I'm lost and frustrated. I don't know how the author (Karl Sigmund; The Calculus of Selfishness) transforms 6.37 in the book pages imaged below:
$$ P_y = \sigma w^{N-1} + rc\frac{x}{1-w}\sum_{h=0}^{N-1} \binom{N-1}{h} (1-w)^h w^{N-h-1} \left(\frac{h}{h+1}\right) \;\; (6.37) $$
to 6.39 in the picture:
$$ P_y = \sigma w^{N-1} + rc\frac{x}{1-w}\left( 1 - \frac{1-w^N}{N(1-w)}\right) \;\; (6.39) $$
Can anybody help me? I am a lawyer by training, so I am learning the mathematics required for evolutionary game theory bit by bit. So far I have always managed to put things together eventually; this however seems to elude me. My own thoughts so far are probably not helpful, but I'll try:
I am assuming I am supposed to use the expected value of binomial distributions.
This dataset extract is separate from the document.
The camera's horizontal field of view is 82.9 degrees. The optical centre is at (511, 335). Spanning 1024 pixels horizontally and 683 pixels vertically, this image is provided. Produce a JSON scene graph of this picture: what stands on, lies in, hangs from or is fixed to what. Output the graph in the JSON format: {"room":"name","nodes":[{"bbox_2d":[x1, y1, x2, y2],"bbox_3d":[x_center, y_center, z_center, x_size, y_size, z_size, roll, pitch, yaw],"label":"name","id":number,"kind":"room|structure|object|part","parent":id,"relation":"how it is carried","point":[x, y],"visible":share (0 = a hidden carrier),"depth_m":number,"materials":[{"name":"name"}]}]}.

However, if I use 6.38:
$$ \binom{N-1}{h} = \binom{N}{h+1} \frac{h+1}{N} \;\; (6.38) $$
my binomial coefficient would not fit the sum. My next guess would be that I should try to fit the sum to the binomial coefficient: As h=0 can be ignored, maybe one could add to the sum so it goes from $h=1$ to $N$, and then subtract it in another term), but puzzling around with it has not given me any answer that looks like 6.39. My guess is that somehow the fact that the sum from $i$ to $(N-1)$ of $w^i$ is $(1-w^N)/(1-w)$ has a role to play, but so far I am just stuck.
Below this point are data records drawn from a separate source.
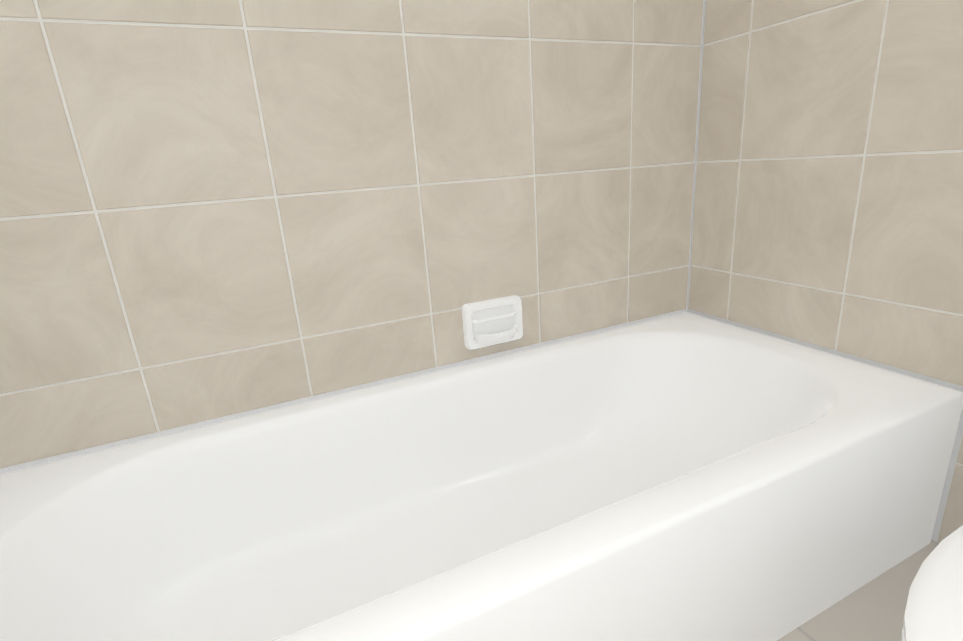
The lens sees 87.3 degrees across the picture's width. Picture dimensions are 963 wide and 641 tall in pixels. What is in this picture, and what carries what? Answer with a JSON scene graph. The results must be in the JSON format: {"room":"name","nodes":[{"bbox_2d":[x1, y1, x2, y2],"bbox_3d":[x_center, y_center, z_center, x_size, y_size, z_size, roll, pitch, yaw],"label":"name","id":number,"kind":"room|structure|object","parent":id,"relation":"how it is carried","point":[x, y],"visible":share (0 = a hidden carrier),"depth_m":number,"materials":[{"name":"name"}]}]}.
{"room":"bathroom","nodes":[
{"label":"bathroom","id":0,"kind":"room"},
{"bbox_2d":[0,0,704,473],"bbox_3d":[-0.261,-0.580,1.087,1.870,2.290,0.120,-11,19,-23],"label":"wall","id":1,"kind":"structure","parent":0,"point":[124,442],"depth_m":1.18,"materials":[{"name":"white paint"}]},
{"bbox_2d":[0,0,703,468],"bbox_3d":[-0.190,-0.672,1.022,1.740,1.667,0.008,-11,19,-23],"label":"wall tiles","id":2,"kind":"structure","parent":1,"relation":"attached to","point":[214,208],"depth_m":1.05,"materials":[{"name":"beige tile"}]},
{"bbox_2d":[462,295,522,349],"bbox_3d":[0.040,0.010,1.283,0.164,0.120,0.058,-11,19,-23],"label":"soap dish","id":3,"kind":"object","parent":2,"relation":"attached to","point":[491,322],"visible":1,"depth_m":1.29,"materials":[{"name":"white ceramic"}]},
{"bbox_2d":[687,0,962,542],"bbox_3d":[1.176,-0.456,0.364,0.120,2.290,2.660,-11,19,-23],"label":"wall","id":4,"kind":"structure","parent":0,"point":[952,458],"depth_m":1.13,"materials":[{"name":"white paint"}]},
{"bbox_2d":[688,0,962,386],"bbox_3d":[0.763,-0.739,1.028,0.008,1.667,0.756,-11,19,-23],"label":"wall tiles","id":5,"kind":"structure","parent":4,"relation":"attached to","point":[828,207],"depth_m":1.13,"materials":[{"name":"beige tile"}]},
{"bbox_2d":[936,432,962,542],"bbox_3d":[0.980,0.312,1.016,0.008,0.359,0.047,-11,19,-23],"label":"wall tiles","id":6,"kind":"object","parent":4,"relation":"attached to","point":[952,519],"visible":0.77,"depth_m":1.04,"materials":[{"name":"beige tile"}]},
{"bbox_2d":[777,540,938,640],"bbox_3d":[-2.955,1.441,-0.878,9.240,0.150,8.000,-11,19,-23],"label":"floor","id":7,"kind":"structure","parent":0,"point":[873,609],"depth_m":0.94,"materials":[{"name":"tile"}]},
{"bbox_2d":[0,312,962,640],"bbox_3d":[0.029,0.383,1.010,1.738,0.360,0.703,-11,19,-23],"label":"bathtub","id":8,"kind":"object","parent":7,"relation":"on","point":[686,476],"visible":1,"depth_m":0.99,"materials":[{"name":"white ceramic"}]},
{"bbox_2d":[901,525,962,640],"bbox_3d":[0.758,0.313,0.516,0.776,0.688,0.398,-11,19,-23],"label":"toilet","id":9,"kind":"object","parent":7,"relation":"on","point":[934,609],"visible":1,"depth_m":0.54,"materials":[{"name":"white ceramic"}]}
]}
In going from 6.37 to 6.39 we need to prove that:
$$\sum_{h=0}^{N-1} \binom{N-1}{h} (1-w)^h w^{N-h-1} \left(\frac{h}{h+1}\right) = 1 - \frac{1-w^N}{N(1-w)} \qquad\qquad\text{(*)}$$
\begin{eqnarray*} && \\ \text{LHS} &=& \dfrac{1}{N} \sum_{h=0}^{N-1} h\binom{N}{h+1} (1-w)^h w^{N-h-1} \qquad\qquad\qquad\qquad\qquad\qquad\text{(using 6.38)} \\ &=& \dfrac{1}{N(1-w)} \sum_{h=0}^{N-1} h\binom{N}{h+1} (1-w)^{h+1} w^{N-h-1} \\ &=& \dfrac{1}{N(1-w)} \left[ \sum_{h=0}^{N-1} (h+1)\binom{N}{h+1} (1-w)^{h+1} w^{N-h-1} - \sum_{h=0}^{N-1} \binom{N}{h+1} (1-w)^{h+1} w^{N-h-1} \right] \\ &=& \dfrac{1}{N(1-w)} \left[ N(1-w) - \left[ ((1-w)+w)^N-w^N \right] \right] \qquad\qquad\qquad\text{(see (a), (b) below)} \\ &=& 1- \dfrac{1-w^N}{N(1-w)} \\ &=& RHS. \end{eqnarray*}
Notes:
(a) $\sum\limits_{h=0}^{N-1} (h+1)\binom{N}{h+1} (1-w)^{h+1} w^{N-h-1}$ is the expansion of the expectation of a binomial random variable with parameters $N$ and $1-w$. Hence it has value $N(1-w)$. That is, if $X\sim Bin(n,p)$ then $np=E(X)=\sum\limits_{x=1}^{n}x\binom{n}{x}p^x(1-p)^{n-x}=\sum\limits_{x=0}^{n-1}(x+1)\binom{n}{x+1}p^{x+1}(1-p)^{n-x-1}$.
(b) $\sum\limits_{h=0}^{N-1} \binom{N}{h+1} (1-w)^{h+1} w^{N-h-1}$ is the binomial expansion of $((1-w)+w)^N$ but the sum is missing the term for $h=-1$ which has value $w^N$. So $\sum\limits_{h=0}^{N-1} \binom{N}{h+1} (1-w)^{h+1} w^{N-h-1} = ((1-w)+w)^N-w^N$.